At that stage United were in total control, playing with freedom and confidence and it was easy to fear for Leicester. Yet slowly but surely Claude Puel’s side managed to eke their way back into the game and cause United a few problems at the other end. Leicester looked particularly dangerous from corners, where James Maddison’s excellent delivery was causing consternation in the United area. Jonny Evans, the former United defender, was unlucky to see a glancing header drift wide.

It was Maddison who had Leicester’s best chance during that period. The ball broke kindly to the midfielder after ricocheting between a couple of United players, and everything pointed to an equaliser when he prepared to shoot from little more than 12 yards out, only for Luke Shaw to get across and make a superb block.
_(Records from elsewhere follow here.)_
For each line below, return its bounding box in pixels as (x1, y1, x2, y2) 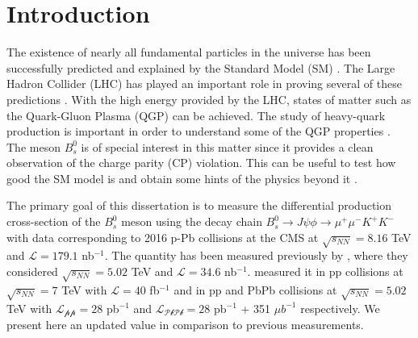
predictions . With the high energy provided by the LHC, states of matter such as (6, 90, 412, 107)
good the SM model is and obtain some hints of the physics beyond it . (6, 169, 357, 186)
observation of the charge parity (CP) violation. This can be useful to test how (6, 154, 396, 171)
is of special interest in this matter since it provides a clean (81, 138, 374, 155)
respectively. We (300, 299, 380, 316)
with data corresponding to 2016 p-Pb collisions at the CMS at (6, 228, 319, 245)
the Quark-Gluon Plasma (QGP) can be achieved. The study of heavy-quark (6, 106, 386, 123)
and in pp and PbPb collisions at (173, 281, 337, 298)
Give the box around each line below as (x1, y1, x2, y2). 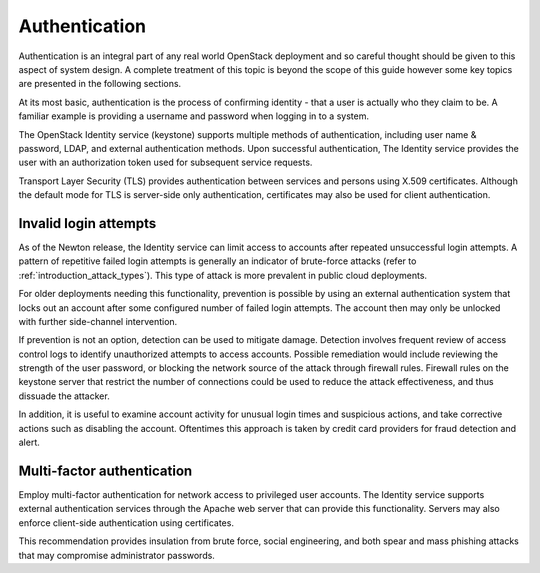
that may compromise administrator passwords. (18, 549, 215, 561)
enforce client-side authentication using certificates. (18, 516, 235, 529)
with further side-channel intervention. (18, 315, 178, 327)
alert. (18, 436, 40, 449)
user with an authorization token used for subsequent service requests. (18, 156, 313, 169)
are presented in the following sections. (18, 78, 182, 90)
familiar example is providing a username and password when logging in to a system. (18, 110, 370, 122)
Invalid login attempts (18, 215, 157, 232)
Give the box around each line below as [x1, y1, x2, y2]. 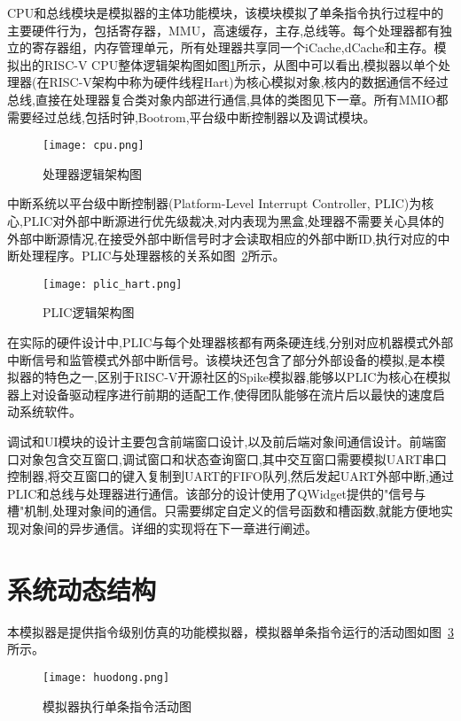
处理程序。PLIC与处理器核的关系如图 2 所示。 [19, 246, 285, 265]
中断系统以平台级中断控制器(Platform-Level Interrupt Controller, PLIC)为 [7, 194, 422, 213]
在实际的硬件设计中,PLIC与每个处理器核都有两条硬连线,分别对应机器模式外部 [7, 333, 454, 352]
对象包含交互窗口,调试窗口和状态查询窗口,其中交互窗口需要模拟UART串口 [19, 449, 448, 468]
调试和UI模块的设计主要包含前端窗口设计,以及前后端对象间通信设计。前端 [7, 432, 434, 450]
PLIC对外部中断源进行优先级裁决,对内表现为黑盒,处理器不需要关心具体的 [22, 212, 445, 229]
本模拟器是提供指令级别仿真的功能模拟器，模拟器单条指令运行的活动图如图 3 [7, 622, 454, 640]
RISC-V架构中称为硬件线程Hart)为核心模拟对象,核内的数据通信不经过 [49, 73, 449, 91]
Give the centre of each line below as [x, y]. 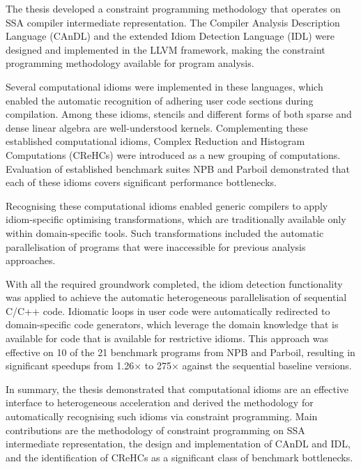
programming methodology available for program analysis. [130, 63]
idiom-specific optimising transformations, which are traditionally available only [176, 219]
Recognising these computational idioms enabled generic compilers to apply [167, 205]
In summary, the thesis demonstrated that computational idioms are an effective [177, 389]
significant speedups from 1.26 [70, 366]
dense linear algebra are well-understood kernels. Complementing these [157, 127]
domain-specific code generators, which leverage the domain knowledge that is [172, 324]
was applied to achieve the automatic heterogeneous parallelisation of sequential [176, 297]
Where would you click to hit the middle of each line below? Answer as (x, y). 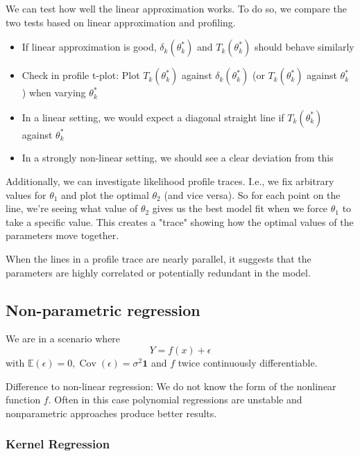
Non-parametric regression (103, 309)
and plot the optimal (105, 194)
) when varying (54, 93)
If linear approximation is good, (89, 47)
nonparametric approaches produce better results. (111, 413)
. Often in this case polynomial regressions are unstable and (175, 400)
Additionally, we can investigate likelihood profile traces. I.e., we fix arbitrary (170, 181)
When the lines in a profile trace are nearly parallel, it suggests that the (158, 258)
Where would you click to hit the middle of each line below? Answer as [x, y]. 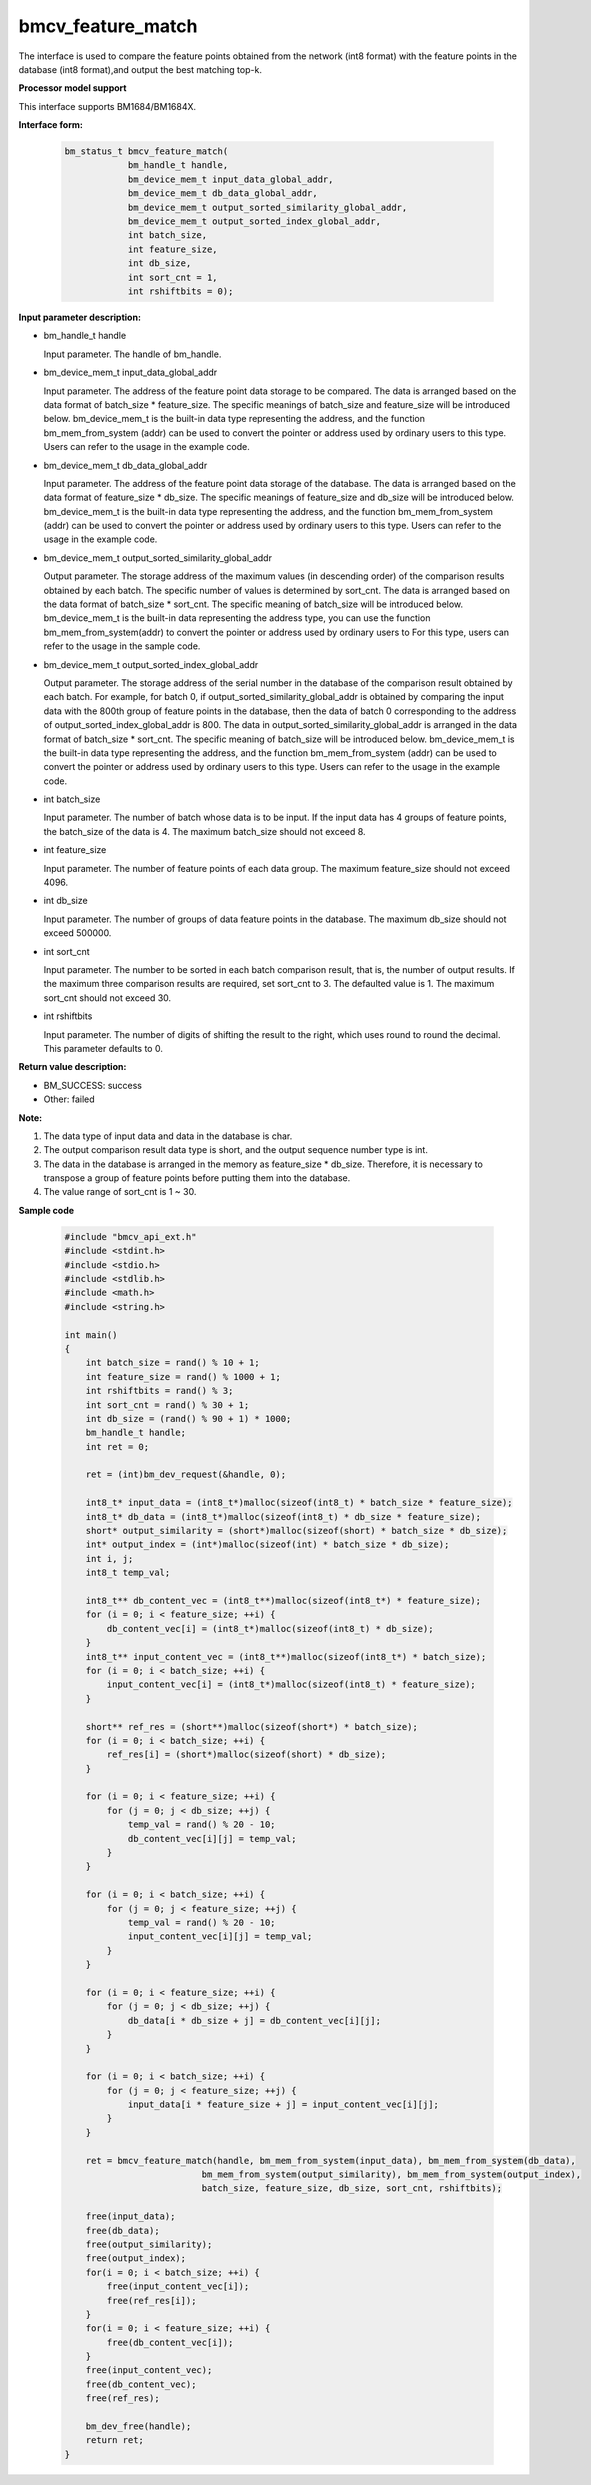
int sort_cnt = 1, [173, 277]
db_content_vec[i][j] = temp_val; [212, 1838]
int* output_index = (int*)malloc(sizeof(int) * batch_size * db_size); [267, 1544]
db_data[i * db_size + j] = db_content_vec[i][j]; [254, 2020]
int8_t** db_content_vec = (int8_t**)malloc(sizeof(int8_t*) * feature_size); [283, 1600]
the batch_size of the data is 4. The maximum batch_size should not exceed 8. [204, 831]
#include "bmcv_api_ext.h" [130, 1236]
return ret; [115, 2440]
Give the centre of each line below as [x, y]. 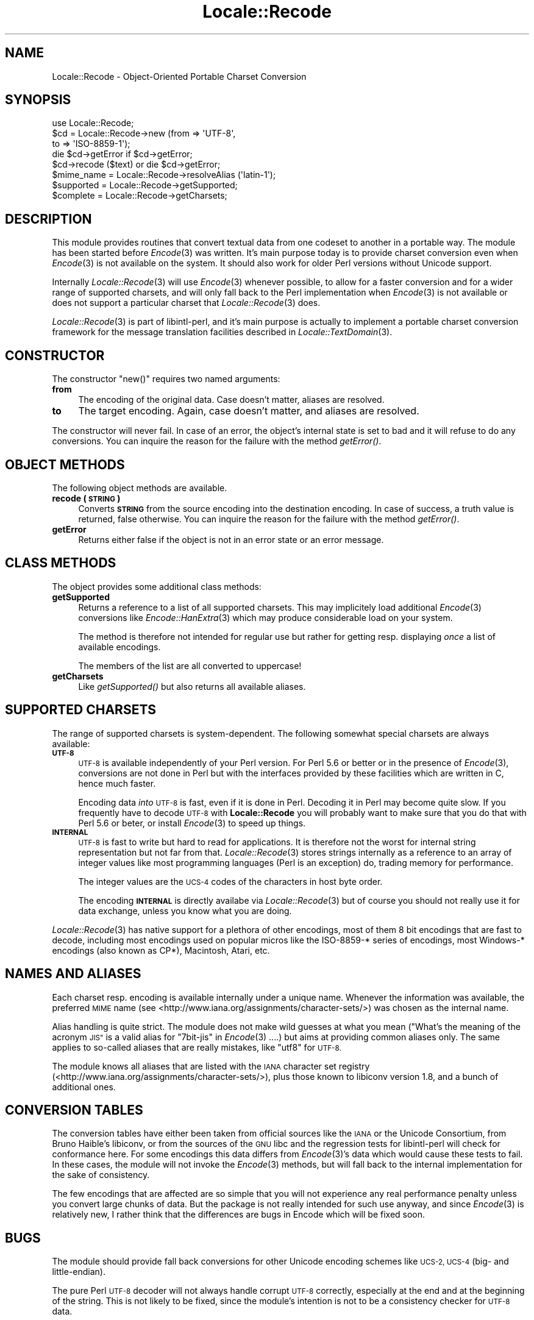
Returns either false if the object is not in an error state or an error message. [231, 539]
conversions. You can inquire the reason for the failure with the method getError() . [217, 441]
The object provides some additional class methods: [157, 586]
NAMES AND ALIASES [73, 974]
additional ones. [84, 1087]
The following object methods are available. [140, 488]
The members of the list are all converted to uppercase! [190, 665]
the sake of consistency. [101, 1175]

United seemed to be playing within themselves a little, almost as if they felt they could coast and only occasionally go through the gears. Rashford, set free by Ander Herrera, had a chance on the stroke of half-time when his low shot from the edge of the area was saved by Schmeichel but that was the first time that United had seriously threatened since early on.

Mike Phelan and Ole Gunnar Solskjear look on after Anthony Martial is fouled by Jonny Evans. Photograph: Eddie Keogh/Reuters
Mike Phelan and Ole Gunnar Solskjear look on after Anthony Martial is fouled by Jonny Evans. Photograph: Eddie Keogh/Reuters

Leicester continued to press for an equaliser after the interval and Vardy came close to providing it with an acrobatic effort from 12 yards. Maddison’s free-kick struck the wall, looped up and dropped invitingly for the striker, who swivelled before hitting a powerful shot that De Gea gathered at the second attempt.

That turned out to be Maddison’s last act, with Puel’s decision to withdraw Leicester’s most creative player with just under half an hour remaining an unpopular one with the home supporters. Ghezzal came on in Maddison’s place and Demarai Gray moved into the No 10 role. Curiously, though, Gray only lasted 12 minutes there before he was substituted.

Ghezzal did force De Gea into a spectacular save with a 30-yard free-kick that the Spaniard clawed away from his top corner. Set-pieces continued to offer Leicester’s best hope of a goal. Another Ghezzal free-kick, this time crossed into the area from out wide, was headed back across goal by Maguire only for Evans to completely miss his kick. Then came late chances for Vardy and Maguire, after Schmeichel had denied Lukaku and Martial.